Wizard Vicuna 13B GGML

Property	Value
Author	TheBloke
License	Other
Base Model	June Lee's Wizard Vicuna 13B
Format	GGML (CPU+GPU inference)

What is wizard-vicuna-13B-GGML?

Wizard Vicuna 13B GGML is a quantized version of June Lee's Wizard Vicuna model, specifically optimized for CPU and GPU inference using llama.cpp. It comes in multiple quantization levels ranging from 2-bit to 8-bit, offering different trade-offs between model size, memory usage, and inference speed.

Implementation Details

The model is available in various quantization formats, including both original llama.cpp methods (q4_0, q4_1, q5_0, q5_1, q8_0) and new k-quant methods (q2_K, q3_K_S, q3_K_M, q3_K_L, q4_K_S, q4_K_M, q5_K_S, q6_K). Model sizes range from 5.43GB (q2_K) to 13.83GB (q8_0), with corresponding RAM requirements.

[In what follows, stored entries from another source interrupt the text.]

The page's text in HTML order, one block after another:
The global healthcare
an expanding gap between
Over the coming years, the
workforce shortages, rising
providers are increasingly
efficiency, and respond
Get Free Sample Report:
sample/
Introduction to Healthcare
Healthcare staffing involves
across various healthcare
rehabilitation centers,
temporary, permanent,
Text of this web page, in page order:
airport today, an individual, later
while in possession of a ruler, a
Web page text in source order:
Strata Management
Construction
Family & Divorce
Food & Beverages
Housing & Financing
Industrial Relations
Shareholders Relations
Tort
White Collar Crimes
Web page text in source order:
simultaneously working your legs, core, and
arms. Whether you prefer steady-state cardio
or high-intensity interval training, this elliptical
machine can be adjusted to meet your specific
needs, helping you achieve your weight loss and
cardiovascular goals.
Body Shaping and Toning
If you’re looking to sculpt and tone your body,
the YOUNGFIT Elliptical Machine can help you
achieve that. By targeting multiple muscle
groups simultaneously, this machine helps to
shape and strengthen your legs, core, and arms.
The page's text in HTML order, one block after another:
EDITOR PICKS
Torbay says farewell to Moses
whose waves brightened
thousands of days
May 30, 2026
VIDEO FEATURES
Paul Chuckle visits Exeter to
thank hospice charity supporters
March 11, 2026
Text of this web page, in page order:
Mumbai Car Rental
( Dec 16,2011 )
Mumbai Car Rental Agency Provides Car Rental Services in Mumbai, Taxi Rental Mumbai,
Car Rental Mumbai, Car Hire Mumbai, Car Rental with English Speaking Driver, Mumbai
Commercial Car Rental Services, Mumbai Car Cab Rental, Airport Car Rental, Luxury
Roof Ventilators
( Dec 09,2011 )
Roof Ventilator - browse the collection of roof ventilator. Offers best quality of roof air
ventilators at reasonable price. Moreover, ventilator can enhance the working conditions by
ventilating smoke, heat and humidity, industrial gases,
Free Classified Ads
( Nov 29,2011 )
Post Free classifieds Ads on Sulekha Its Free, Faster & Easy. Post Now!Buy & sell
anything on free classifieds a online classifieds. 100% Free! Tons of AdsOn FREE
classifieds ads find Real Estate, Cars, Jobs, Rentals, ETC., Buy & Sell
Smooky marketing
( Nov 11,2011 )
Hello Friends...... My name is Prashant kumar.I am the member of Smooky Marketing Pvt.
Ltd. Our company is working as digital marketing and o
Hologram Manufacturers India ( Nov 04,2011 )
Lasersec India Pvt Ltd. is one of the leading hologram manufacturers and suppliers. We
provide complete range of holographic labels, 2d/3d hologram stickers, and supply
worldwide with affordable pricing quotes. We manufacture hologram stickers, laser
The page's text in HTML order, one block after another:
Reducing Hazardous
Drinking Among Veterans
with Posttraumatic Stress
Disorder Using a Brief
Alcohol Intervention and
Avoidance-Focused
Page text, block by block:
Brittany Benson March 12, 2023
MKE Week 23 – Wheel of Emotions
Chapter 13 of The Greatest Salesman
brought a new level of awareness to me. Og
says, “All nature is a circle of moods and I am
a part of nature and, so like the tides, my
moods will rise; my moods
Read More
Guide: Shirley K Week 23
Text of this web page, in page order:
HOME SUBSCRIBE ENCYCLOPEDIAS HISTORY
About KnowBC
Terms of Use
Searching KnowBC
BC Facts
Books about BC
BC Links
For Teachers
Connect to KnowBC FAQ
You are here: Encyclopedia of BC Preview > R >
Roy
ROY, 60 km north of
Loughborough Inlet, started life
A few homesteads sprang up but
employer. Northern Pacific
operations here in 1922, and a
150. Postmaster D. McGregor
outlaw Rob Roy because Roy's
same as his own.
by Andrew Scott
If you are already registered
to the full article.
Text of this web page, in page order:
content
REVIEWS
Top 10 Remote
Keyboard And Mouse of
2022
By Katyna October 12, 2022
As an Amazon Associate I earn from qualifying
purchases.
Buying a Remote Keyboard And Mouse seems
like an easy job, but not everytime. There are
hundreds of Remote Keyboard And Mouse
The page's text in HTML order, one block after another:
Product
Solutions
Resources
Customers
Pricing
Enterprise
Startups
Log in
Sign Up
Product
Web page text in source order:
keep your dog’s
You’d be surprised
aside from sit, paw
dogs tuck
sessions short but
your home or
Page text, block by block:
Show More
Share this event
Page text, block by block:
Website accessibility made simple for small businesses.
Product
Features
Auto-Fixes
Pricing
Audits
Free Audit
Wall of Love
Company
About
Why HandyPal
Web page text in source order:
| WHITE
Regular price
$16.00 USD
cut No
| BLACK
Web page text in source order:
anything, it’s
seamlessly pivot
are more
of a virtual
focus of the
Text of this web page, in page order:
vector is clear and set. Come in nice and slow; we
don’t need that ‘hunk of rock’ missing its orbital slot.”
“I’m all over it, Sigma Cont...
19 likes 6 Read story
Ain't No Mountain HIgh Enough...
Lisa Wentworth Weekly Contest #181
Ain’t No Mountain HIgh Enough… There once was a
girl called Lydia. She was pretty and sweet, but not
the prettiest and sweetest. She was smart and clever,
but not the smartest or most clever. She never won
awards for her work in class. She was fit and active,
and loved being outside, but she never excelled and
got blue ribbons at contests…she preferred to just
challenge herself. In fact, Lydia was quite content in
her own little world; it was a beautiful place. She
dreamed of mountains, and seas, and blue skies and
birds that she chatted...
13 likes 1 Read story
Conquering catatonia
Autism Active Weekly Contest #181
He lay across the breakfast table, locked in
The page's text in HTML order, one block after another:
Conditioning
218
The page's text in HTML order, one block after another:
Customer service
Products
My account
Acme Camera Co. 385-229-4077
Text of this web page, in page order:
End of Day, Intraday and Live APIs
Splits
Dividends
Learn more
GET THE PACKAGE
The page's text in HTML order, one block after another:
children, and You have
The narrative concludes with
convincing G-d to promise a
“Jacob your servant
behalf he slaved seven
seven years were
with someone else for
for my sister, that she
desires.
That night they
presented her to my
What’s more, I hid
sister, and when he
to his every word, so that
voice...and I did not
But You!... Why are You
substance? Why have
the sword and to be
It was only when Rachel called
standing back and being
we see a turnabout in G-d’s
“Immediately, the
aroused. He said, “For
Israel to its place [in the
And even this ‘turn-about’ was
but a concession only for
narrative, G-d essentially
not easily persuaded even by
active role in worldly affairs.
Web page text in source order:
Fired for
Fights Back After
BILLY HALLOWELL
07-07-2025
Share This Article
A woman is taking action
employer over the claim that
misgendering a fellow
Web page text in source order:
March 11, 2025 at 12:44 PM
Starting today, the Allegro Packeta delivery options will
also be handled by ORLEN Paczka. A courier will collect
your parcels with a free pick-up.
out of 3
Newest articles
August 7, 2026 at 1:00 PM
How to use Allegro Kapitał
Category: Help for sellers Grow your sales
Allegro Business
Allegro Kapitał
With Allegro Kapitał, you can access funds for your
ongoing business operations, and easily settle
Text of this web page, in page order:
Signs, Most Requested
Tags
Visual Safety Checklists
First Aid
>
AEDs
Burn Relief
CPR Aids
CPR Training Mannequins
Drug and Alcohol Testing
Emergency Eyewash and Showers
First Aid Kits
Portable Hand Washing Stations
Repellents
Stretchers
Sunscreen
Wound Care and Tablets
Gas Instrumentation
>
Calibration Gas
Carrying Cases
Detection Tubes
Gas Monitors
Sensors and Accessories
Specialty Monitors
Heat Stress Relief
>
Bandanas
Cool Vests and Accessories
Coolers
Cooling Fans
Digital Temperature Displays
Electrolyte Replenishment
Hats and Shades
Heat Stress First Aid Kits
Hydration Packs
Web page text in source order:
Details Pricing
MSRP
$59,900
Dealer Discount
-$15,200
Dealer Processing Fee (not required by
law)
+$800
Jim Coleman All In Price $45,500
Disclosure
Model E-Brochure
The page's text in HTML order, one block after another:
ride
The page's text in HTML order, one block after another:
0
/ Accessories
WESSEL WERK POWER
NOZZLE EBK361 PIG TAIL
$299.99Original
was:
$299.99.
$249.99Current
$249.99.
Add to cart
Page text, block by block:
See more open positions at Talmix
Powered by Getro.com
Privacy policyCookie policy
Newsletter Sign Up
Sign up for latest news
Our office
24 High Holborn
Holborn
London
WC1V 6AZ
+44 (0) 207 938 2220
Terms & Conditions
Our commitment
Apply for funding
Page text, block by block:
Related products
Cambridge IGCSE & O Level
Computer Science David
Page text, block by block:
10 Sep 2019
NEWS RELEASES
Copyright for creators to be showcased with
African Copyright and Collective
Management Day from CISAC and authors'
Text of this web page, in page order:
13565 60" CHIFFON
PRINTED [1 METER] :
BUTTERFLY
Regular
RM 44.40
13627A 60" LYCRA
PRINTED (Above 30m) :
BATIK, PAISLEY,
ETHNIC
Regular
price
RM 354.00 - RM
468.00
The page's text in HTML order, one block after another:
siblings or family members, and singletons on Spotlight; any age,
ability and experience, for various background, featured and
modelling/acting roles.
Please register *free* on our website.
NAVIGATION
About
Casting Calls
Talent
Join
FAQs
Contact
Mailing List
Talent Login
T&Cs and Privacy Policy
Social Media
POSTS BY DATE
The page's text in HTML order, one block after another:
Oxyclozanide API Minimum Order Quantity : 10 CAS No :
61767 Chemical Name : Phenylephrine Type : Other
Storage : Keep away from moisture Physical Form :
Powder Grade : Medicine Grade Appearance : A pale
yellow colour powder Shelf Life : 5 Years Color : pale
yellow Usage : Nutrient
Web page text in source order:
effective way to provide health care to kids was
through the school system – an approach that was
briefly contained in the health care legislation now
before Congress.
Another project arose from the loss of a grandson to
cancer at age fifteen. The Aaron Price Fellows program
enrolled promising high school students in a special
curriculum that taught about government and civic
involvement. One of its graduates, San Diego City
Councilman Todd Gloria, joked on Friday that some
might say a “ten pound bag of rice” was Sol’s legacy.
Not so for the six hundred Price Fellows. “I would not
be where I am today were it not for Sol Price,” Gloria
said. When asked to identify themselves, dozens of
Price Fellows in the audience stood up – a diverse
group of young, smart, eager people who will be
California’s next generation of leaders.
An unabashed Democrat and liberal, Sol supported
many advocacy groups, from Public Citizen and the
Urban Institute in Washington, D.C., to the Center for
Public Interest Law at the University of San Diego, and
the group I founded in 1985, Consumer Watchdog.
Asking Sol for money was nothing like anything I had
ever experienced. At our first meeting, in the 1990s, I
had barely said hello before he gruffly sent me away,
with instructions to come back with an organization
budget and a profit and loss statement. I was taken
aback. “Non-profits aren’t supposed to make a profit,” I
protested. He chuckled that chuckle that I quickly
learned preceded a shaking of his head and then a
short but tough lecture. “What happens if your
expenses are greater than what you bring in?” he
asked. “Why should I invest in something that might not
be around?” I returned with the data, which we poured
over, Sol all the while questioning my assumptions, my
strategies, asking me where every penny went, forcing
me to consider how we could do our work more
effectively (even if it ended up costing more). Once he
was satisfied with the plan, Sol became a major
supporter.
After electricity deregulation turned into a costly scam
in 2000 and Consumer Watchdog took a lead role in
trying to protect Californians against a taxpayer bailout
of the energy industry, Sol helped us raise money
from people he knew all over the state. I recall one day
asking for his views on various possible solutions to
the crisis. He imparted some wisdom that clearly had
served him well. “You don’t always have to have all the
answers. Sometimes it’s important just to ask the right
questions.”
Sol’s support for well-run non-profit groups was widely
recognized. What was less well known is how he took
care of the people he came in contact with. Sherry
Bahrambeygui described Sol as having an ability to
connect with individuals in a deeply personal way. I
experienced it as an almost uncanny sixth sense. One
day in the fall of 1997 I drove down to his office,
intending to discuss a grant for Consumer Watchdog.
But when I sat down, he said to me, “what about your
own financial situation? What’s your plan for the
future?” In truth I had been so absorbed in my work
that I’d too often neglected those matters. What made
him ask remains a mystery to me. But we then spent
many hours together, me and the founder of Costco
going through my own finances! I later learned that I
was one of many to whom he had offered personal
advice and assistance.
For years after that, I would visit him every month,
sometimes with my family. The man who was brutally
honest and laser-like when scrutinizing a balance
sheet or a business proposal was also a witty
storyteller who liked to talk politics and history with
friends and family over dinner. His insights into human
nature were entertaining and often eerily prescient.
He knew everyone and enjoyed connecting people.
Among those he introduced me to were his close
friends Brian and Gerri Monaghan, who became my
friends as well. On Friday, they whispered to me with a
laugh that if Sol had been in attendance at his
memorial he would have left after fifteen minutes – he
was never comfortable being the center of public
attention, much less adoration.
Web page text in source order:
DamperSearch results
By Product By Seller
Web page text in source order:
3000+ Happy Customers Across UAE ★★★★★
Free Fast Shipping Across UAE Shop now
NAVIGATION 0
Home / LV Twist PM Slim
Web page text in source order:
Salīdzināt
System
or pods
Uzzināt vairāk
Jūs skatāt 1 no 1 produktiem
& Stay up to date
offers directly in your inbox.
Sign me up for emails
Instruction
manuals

Supports multiple inference frameworks including text-generation-webui, KoboldCpp, and llama-cpp-python
Offers GPU layer offloading for reduced RAM usage
Compatible with latest llama.cpp developments

Core Capabilities

Efficient CPU+GPU inference with various memory/performance trade-offs
Multiple quantization options for different use-cases
Support for context window of 2048 tokens
Integration with popular inference frameworks

Frequently Asked Questions

Q: What makes this model unique?

This model stands out for its variety of quantization options, allowing users to choose the optimal balance between model size, memory usage, and inference speed for their specific hardware setup.

Q: What are the recommended use cases?

The model is ideal for users who need to run large language models on consumer hardware, particularly those with limited GPU memory or those who prefer CPU inference. The different quantization options make it versatile for various hardware configurations.